How to integrate selenium crawling web pages in scratch

1. Background

We usually use three crawler libraries when crawling web pages: requests, scratch and selenium. Requests are generally used for small crawlers, while scratch is used to build large crawler projects, while selenium is mainly used to deal with responsible pages (complex js rendered pages, requests are very difficult to construct, or the construction method often changes).

When we are faced with large crawler projects, we will certainly choose the scratch framework for development, but it is troublesome to parse complex JS rendered pages. Although it is convenient to use selenium browser rendering to capture such a page, in this way, we do not need to care about what kind of requests occur in the background of the page, nor do we need to analyze the rendering process of the whole page.
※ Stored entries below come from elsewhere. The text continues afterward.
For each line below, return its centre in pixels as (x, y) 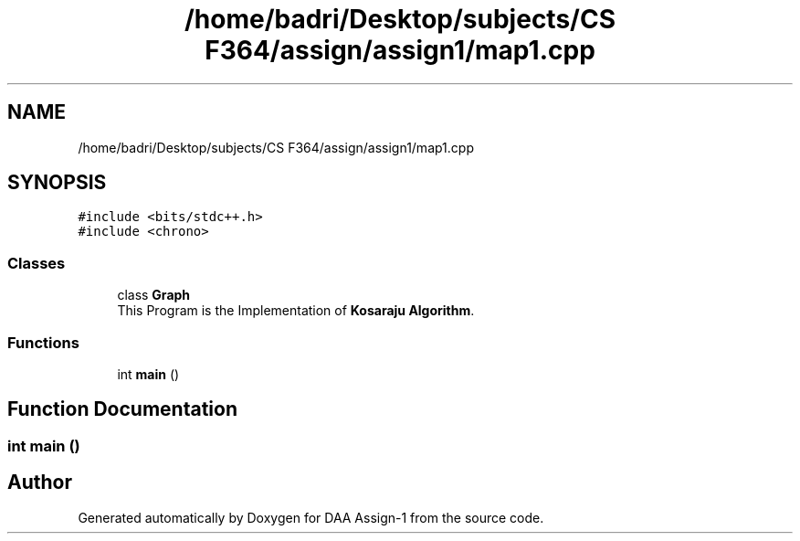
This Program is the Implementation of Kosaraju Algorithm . (296, 311)
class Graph (154, 295)
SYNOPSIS (57, 183)
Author (40, 483)
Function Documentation (122, 409)
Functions (43, 342)
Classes (37, 263)
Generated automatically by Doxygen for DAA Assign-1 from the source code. (311, 517)
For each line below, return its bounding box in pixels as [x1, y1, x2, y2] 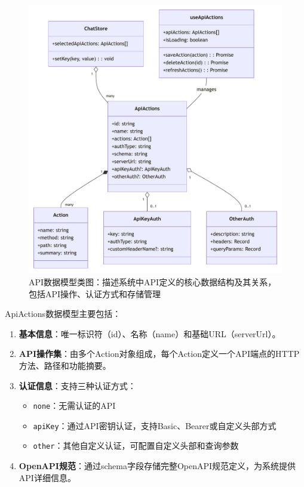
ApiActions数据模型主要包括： [5, 307, 121, 320]
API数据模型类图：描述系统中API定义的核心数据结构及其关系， [29, 275, 277, 288]
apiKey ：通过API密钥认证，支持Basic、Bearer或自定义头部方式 [33, 419, 277, 431]
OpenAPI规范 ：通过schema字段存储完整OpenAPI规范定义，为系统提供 [19, 460, 296, 472]
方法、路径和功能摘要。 [19, 359, 111, 371]
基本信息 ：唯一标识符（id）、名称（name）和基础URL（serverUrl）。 [19, 327, 281, 340]
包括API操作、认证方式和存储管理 [29, 287, 161, 300]
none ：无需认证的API [33, 399, 116, 412]
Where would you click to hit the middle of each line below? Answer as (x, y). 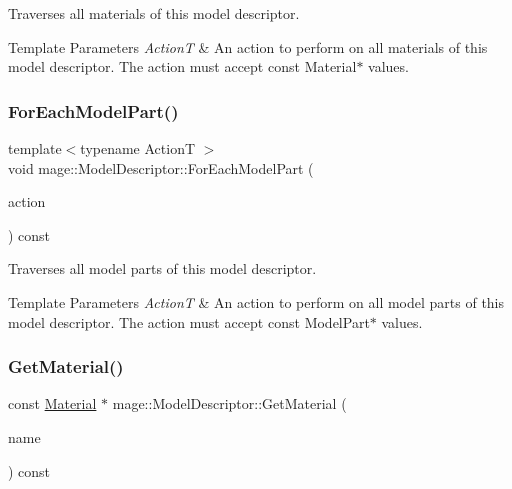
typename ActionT (138, 148)
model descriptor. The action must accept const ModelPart (189, 321)
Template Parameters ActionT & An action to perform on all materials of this (248, 46)
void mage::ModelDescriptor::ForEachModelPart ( (161, 167)
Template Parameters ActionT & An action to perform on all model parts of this (256, 301)
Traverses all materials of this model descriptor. (154, 13)
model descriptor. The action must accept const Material (182, 66)
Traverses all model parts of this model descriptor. (162, 268)
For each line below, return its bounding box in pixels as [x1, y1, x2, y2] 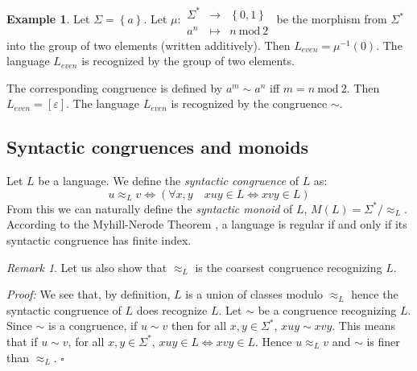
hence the [351, 286, 398, 303]
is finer [366, 332, 400, 349]
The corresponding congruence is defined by [6, 79, 223, 96]
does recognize [136, 301, 208, 318]
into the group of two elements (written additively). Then [6, 36, 291, 53]
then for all [171, 317, 227, 334]
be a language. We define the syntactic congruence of [38, 172, 299, 189]
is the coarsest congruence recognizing [195, 258, 382, 275]
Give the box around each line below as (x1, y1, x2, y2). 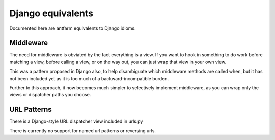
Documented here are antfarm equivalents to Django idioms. (9, 25, 136, 31)
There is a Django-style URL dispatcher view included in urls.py (9, 118, 143, 124)
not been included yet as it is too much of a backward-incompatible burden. (9, 75, 169, 81)
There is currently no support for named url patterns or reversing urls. (9, 127, 156, 134)
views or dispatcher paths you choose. (9, 92, 91, 98)
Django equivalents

We only need to care about the final result of the page, which can be seen and crawled, but the efficiency of selenium is too low.

Therefore, if selenium can be integrated into the script and let selenium be responsible for crawling complex pages, such crawlers will be invincible and can crawl any website.

environment

python 3.6.1

System: win7

IDE: pycharm

Installed chrome browser

Configure the chromedriver (set the environment variable)

selenium 3.7.0

scrapy 1.4.0

3. Principle analysis

3.1. Analyze the process of request

First, let's take a look at the latest architecture diagram of graph:
Some processes:

First: the crawler engine generates requests, sends them to the scheduler scheduling module, enters the waiting queue and waits for scheduling.

Second: the scheduler module starts to schedule these requests, get out of the queue and send them to the crawler engine.

Third: the crawler engine sends these requests to the download middleware (multiple, such as adding header s, agents, customization, etc.) for processing.

Fourth: after processing, send it to the Downloader module for download.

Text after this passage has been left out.